涙が引いてお互い落ち着いてから改めて向き合って二人は笑った。
「その事を伝える為に来てくれたんですね」
ケンジが自分の左の手を弄りながら照れくさそうに言った。
「呆れます?」
「そんな事絶対にありません」
ケンジの答えに本当に嬉しそうに笑ったケンジは、ふいと顔を上げて家の周りを眺めた。
「そう言えば、ボク聞きたい事があるんです」
「なんですか?」
「どうしてここにはこの家の他に周りに何もないんですか?」
侘助さんならもっと色々面白い物を作りそうなのに。
そう呟いたケンジを見てケンジは言った。
「『自分達で作れ』って、そう言われたんです。『土台は作ってやったから、後はお前たちの好きにしろ』、と」
風が吹いてケンジの前髪をさらさらと揺らした。
「何も無いように見えるけど、見えないところにたくさんあるんですよ。
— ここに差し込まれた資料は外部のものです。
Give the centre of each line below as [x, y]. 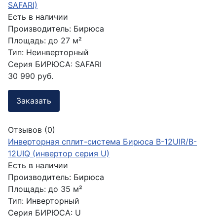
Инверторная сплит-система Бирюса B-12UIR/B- [102, 141]
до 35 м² [65, 189]
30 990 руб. [31, 76]
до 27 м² [65, 40]
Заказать [34, 101]
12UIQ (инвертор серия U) [59, 153]
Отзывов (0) [32, 129]
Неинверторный [57, 52]
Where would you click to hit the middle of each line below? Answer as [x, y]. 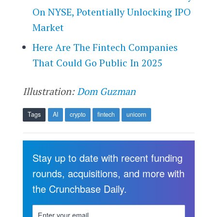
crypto [77, 114]
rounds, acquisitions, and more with [108, 173]
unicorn [136, 114]
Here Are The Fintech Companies [105, 47]
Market [48, 27]
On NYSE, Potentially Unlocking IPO [111, 12]
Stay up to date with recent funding [107, 157]
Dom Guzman [106, 91]
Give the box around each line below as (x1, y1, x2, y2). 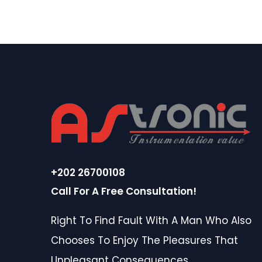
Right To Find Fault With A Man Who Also (51, 213, 251, 227)
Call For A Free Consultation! (51, 184, 196, 198)
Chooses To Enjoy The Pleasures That (51, 233, 238, 247)
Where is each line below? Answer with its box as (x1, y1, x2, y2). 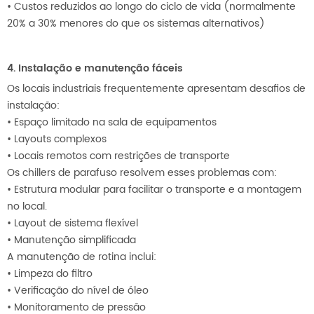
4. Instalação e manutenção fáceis (7, 60, 183, 77)
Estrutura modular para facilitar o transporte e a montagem (14, 182, 301, 198)
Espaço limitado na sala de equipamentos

例えば、ほら、ここには種が埋まっているんです」
そう言ってケンジは家の前に並ぶ植木鉢を指差した。
「種?」
「花の種。咲いたらきっときれいだからって、ラブマシーンさんが侘助さんに言われて貰ってきたんです」
少しずつ、ゆっくりとでも、
「初めてだから上手く咲くかは分からないですけど、…試したいんです、色々なものを」
それを確かめることが出来るのだから、
「試せるんですよ、何度でも」
そう言ってケンジは微笑んだ。


「ねえ、ケンジさん」
ケンジの横顔を見詰めながらケンジはもうひとつ聞きたかった事を尋ねた。
「ケンジさんにとって、『愛』ってなんですか?」


晴れの日も、
曇りの日も、
雨の日も、
風の強い日も、
雪の舞う日も、
一人の日も、
二人の日も、

いつも、それは変わらずに、


「それは、」









………………
(初出&再録本収録100813)サイト掲載120725

…ラブケン三部作(笑)の三話目の話。再録本に収録するにあたって書き下ろした分でした。三話続いたこの話はこれにて終幕です。
最後の最後に選ぶのがお互いだって分かってるって、
そうやって二人でいてほしいって、
そう思って書きました。
読んで下さって有り難うございます。